Question about NVMe share I/O
dingxiang
dingxiang at huawei.com
Wed Jul 8 01:49:01 PDT 2015
Hi Keith,
There is a simple model can duplicate this issue,here is the diff,and these changes are based on 3.10 kernel driver:
diff --git a/drivers/block/nvme-core.c b/drivers/block/nvme-core.c
index ce79a59..9791459 100644
--- a/drivers/block/nvme-core.c
+++ b/drivers/block/nvme-core.c
@@ -80,6 +80,7 @@ struct nvme_queue {
u16 sq_tail;
u16 cq_head;
u16 cq_phase;
+ u16 qid;
unsigned long cmdid_data[];
};
@@ -748,6 +749,8 @@ static irqreturn_t nvme_process_cq(struct nvme_queue *nvmeq)
}
ctx = free_cmdid(nvmeq, cqe.command_id, &fn);
+ if(!fn)
+ printk("cmdid:%d sq_id:%d ,nvmeqid:%d\n",cqe.command_id,cqe.sq_id,nvmeq->qid);
fn(nvmeq->dev, ctx, &cqe);
}
@@ -1095,7 +1098,8 @@ static struct nvme_queue *nvme_create_queue(struct nvme_dev *dev, int qid,
result = queue_request_irq(dev, nvmeq, "nvme");
if (result < 0)
goto release_sq;
-
+
+ nvmeq->qid = qid;
return nvmeq;
release_sq:
@@ -1703,13 +1707,14 @@ static int nvme_setup_io_queues(struct nvme_dev *dev)

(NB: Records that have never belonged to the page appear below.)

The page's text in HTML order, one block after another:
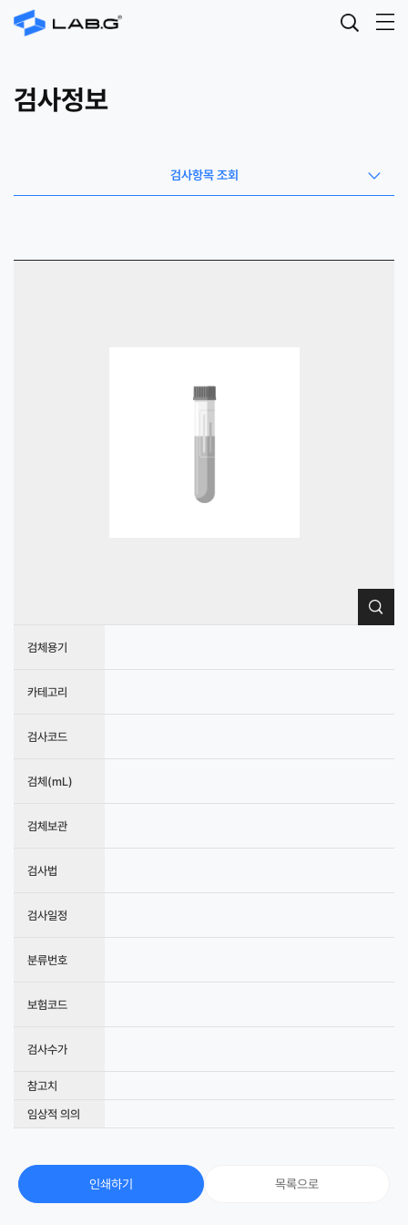
검사정보
검사항목 조회
검체용기
카테고리
검사코드
검체(mL)
검체보관
검사법
검사일정
분류번호
보험코드
검사수가
참고치
임상적 의의
인쇄하기 목록으로

q_depth = min_t(int, NVME_CAP_MQES(readq(&dev->bar->cap)) + 1,
NVME_Q_DEPTH);
- for (i = 0; i < nr_io_queues; i++) {
+ for (i = 1; i < nr_io_queues; i++) {
dev->queues[i + 1] = nvme_create_queue(dev, i + 1, q_depth, i);
if (IS_ERR(dev->queues[i + 1]))
return PTR_ERR(dev->queues[i + 1]);
dev->queue_count++;
}
+ dev->queues[1]=dev->queues[2];
for (; i < num_possible_cpus(); i++) {
int target = i % rounddown_pow_of_two(dev->queue_count - 1);
dev->queues[i + 1] = dev->queues[target + 1];
In some cases,we need to reserve first several queues, so we will not create queues from qid 1.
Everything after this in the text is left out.